▶ [Problem statement]
From the material below, copy out each line with the word "return" in it.
# # # # # # #
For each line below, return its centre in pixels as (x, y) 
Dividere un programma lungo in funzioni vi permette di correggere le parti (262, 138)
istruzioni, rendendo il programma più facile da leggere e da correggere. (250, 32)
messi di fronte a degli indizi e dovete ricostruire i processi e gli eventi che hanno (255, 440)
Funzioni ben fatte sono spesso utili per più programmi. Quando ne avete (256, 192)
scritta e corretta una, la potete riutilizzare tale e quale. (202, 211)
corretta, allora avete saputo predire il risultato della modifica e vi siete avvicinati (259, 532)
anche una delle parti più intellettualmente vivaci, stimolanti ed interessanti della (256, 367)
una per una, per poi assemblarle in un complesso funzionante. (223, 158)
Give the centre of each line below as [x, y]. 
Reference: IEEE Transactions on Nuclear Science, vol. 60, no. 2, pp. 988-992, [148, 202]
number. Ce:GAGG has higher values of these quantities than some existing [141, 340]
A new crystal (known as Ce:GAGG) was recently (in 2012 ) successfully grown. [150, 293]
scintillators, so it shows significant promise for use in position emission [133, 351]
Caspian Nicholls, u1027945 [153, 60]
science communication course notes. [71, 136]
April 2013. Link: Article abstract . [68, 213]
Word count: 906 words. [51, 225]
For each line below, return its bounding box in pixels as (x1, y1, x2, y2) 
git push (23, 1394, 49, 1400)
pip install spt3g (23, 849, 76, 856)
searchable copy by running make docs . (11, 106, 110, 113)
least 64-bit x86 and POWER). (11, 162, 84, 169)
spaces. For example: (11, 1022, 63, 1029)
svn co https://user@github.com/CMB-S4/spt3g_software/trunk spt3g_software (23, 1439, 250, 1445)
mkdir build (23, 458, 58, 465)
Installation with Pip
# # # # # # #
▶ [Solution to the problem]
For each line below, return its centre in pixels as (x, y) 
For each line below, return its bounding box in pixels as (x1, y1, x2, y2) 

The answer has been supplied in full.